Claves del juicio a Rafa Mir: un chalet de lujo, un 'after' en la piscina y dos versiones que difieren en el consentimiento
El juicio al futbolista Rafa Mir quedó este jueves visto para sentencia tras una maratoniana vista oral seguida muy de cerca por la prensa deportiva, no siempre conocedora de los complejos vericuetos del derecho procesal penal, y con dos versiones opuestas por parte de las acusaciones y de la defensa centradas en la noción de consentimiento. A pesar de que, poco antes del juicio, ambas partes trataron sobre un eventual pacto de conformidad, las defensas entraron finalmente a la sala dispuestas a cuestionar la solidez del relato de las dos denunciantes. La causa, irremediablemente, remite por ciertos paralelismos al juicio al futbolista Dani Alves, condenado en primera instancia por la Audiencia de Barcelona a cuatro años y medio de prisión por agresión sexual y absuelto luego por el Tribunal Superior de Justicia de Catalunya, en una sentencia pendiente de recurso ante el Tribunal Supremo.

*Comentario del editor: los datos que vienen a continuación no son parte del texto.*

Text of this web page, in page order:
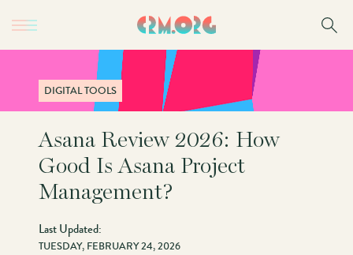
main
DIGITAL TOOLS
Asana Review 2026: How
Good Is Asana Project
Management?
Last Updated:
TUESDAY, FEBRUARY 24, 2026
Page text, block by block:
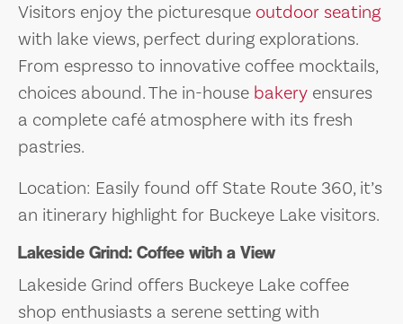
Visitors enjoy the picturesque outdoor seating
with lake views, perfect during explorations.
From espresso to innovative coffee mocktails,
choices abound. The in-house bakery ensures
a complete café atmosphere with its fresh
pastries.
Location: Easily found off State Route 360, it’s
an itinerary highlight for Buckeye Lake visitors.
Lakeside Grind: Coffee with a View
Lakeside Grind offers Buckeye Lake coffee
shop enthusiasts a serene setting with

La Fiscalía pide para Mir una pena de 10 años y medio de prisión y para Pablo Jara, también futbolista, tres años de cárcel, por un presunto delito de agresión sexual (en el caso del segundo, la acusación pública agrega el de lesiones leves). Los hechos sucedieron la madrugada del 1 de septiembre de 2024 en un reservado de la discoteca Mya y en el chalet del entonces delantero del Valencia CF en una exclusiva urbanización de Bétera, donde residen gran parte de los jugadores del club. Mir tuvo un escarceo amoroso consentido con una mujer a la que conoció aquella misma noche en la discoteca situada en L'Umbracle de la Ciudad de las Artes y las Ciencias y, cuando poco antes de las 7.00 de la mañana cerró el club nocturno —uno de los epicentros del ocio pijo en la ciudad—, les propuso a ella y a una amiga de la joven irse junto con otros amigos suyos a su piscina en la urbanización Torre en Conill.
Durante el trayecto, el futbolista se besó con la amiga. La otra chica con la que se había besado en el reservado, según coinciden todas las versiones, aprovechó una parada en un semáforo y pasó al asiento del copiloto, molesta por la actitud del delantero. A la llegada al chalet, en el que también estaba un amigo de las chicas y otro de los dos futbolistas, Mir mantuvo relaciones consentidas en un cuarto de lavandería con la mujer con la que se había besado en el coche de camino.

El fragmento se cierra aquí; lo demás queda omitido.